[Start of Attachment]

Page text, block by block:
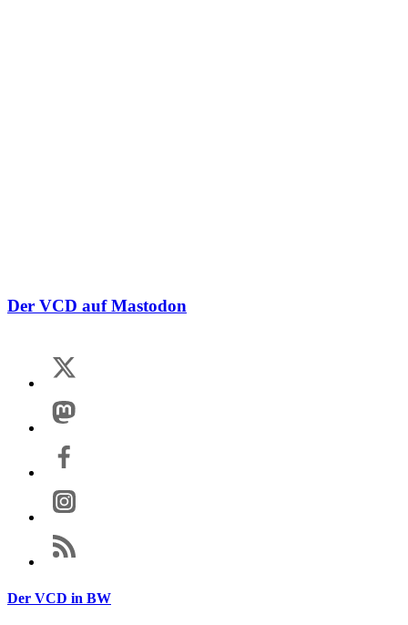
Der VCD auf Mastodon
Der VCD in BW
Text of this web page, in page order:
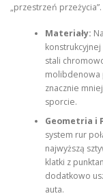
„przestrzeń przeżycia”.
Materiały:
stali
molibdenowa
znacznie
sporcie.
Geometria i
system rur
najwyższą
klatki z
dodatkowo
auta.
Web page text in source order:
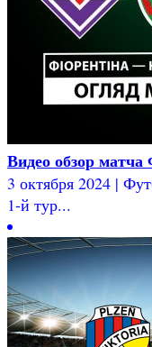
Видео обзор
3 октября 2024 |
1-й тур...
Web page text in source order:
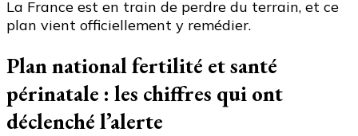
La France est en train de perdre du terrain, et ce
plan vient officiellement y remédier.
Plan national fertilité et santé
périnatale : les chiffres qui ont
déclenché l’alerte
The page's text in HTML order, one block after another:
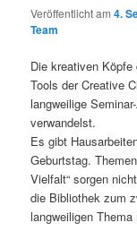
Veröffentlicht am4.
Team
Die kreativen
Tools der Creative
langweilige
verwandelst.
Es gibt
Geburtstag.
Vielfalt“ sorgen
die Bibliothek zum
langweiligen
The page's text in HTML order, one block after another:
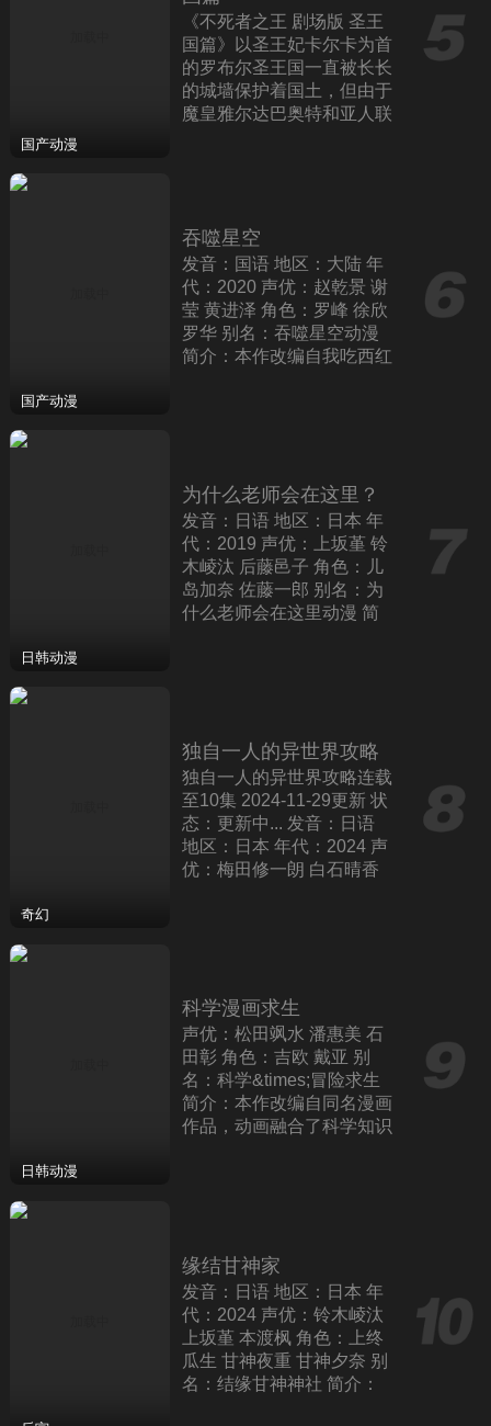
国产动漫
《不死者之王 剧场版 圣王
国篇》以圣王妃卡尔卡为首
的罗布尔圣王国一直被长长
的城墙保护着国土，但由于
魔皇雅尔达巴奥特和亚人联
国产动漫
吞噬星空
发音：国语 地区：大陆 年
代：2020 声优：赵乾景 谢
莹 黄进泽 角色：罗峰 徐欣
罗华 别名：吞噬星空动漫
简介：本作改编自我吃西红
日韩动漫
为什么老师会在这里？
发音：日语 地区：日本 年
代：2019 声优：上坂堇 铃
木崚汰 后藤邑子 角色：儿
岛加奈 佐藤一郎 别名：为
什么老师会在这里动漫 简
奇幻
独自一人的异世界攻略
独自一人的异世界攻略连载
至10集 2024-11-29更新 状
态：更新中... 发音：日语
地区：日本 年代：2024 声
优：梅田修一朗 白石晴香
日韩动漫
科学漫画求生
声优：松田飒水 潘惠美 石
田彰 角色：吉欧 戴亚 别
名：科学&times;冒险求生
简介：本作改编自同名漫画
作品，动画融合了科学知识
缘结甘神家
发音：日语 地区：日本 年
代：2024 声优：铃木崚汰
上坂堇 本渡枫 角色：上终
瓜生 甘神夜重 甘神夕奈 别
名：结缘甘神神社 简介：
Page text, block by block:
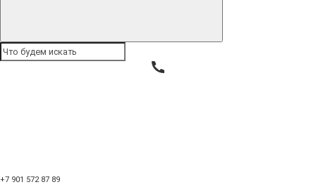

[End of Attachment]

TASK ITEM
Your job is to transcribe the records exactly and in full. Pictures are not part of the copy.

RESPONSE AREA
Page text, block by block:
Der VCD auf Mastodon
Der VCD in BW
Text of this web page, in page order:
„przestrzeń przeżycia”.
Materiały:
stali
molibdenowa
znacznie
sporcie.
Geometria i
system rur
najwyższą
klatki z
dodatkowo
auta.
Web page text in source order:
Видео обзор
3 октября 2024 |
1-й тур...
Web page text in source order:
La France est en train de perdre du terrain, et ce
plan vient officiellement y remédier.
Plan national fertilité et santé
périnatale : les chiffres qui ont
déclenché l’alerte
The page's text in HTML order, one block after another:
Veröffentlicht am4.
Team
Die kreativen
Tools der Creative
langweilige
verwandelst.
Es gibt
Geburtstag.
Vielfalt“ sorgen
die Bibliothek zum
langweiligen
The page's text in HTML order, one block after another:
国产动漫
《不死者之王 剧场版 圣王
国篇》以圣王妃卡尔卡为首
的罗布尔圣王国一直被长长
的城墙保护着国土，但由于
魔皇雅尔达巴奥特和亚人联
国产动漫
吞噬星空
发音：国语 地区：大陆 年
代：2020 声优：赵乾景 谢
莹 黄进泽 角色：罗峰 徐欣
罗华 别名：吞噬星空动漫
简介：本作改编自我吃西红
日韩动漫
为什么老师会在这里？
发音：日语 地区：日本 年
代：2019 声优：上坂堇 铃
木崚汰 后藤邑子 角色：儿
岛加奈 佐藤一郎 别名：为
什么老师会在这里动漫 简
奇幻
独自一人的异世界攻略
独自一人的异世界攻略连载
至10集 2024-11-29更新 状
态：更新中... 发音：日语
地区：日本 年代：2024 声
优：梅田修一朗 白石晴香
日韩动漫
科学漫画求生
声优：松田飒水 潘惠美 石
田彰 角色：吉欧 戴亚 别
名：科学&times;冒险求生
简介：本作改编自同名漫画
作品，动画融合了科学知识
缘结甘神家
发音：日语 地区：日本 年
代：2024 声优：铃木崚汰
上坂堇 本渡枫 角色：上终
瓜生 甘神夜重 甘神夕奈 别
名：结缘甘神神社 简介：
Page text, block by block:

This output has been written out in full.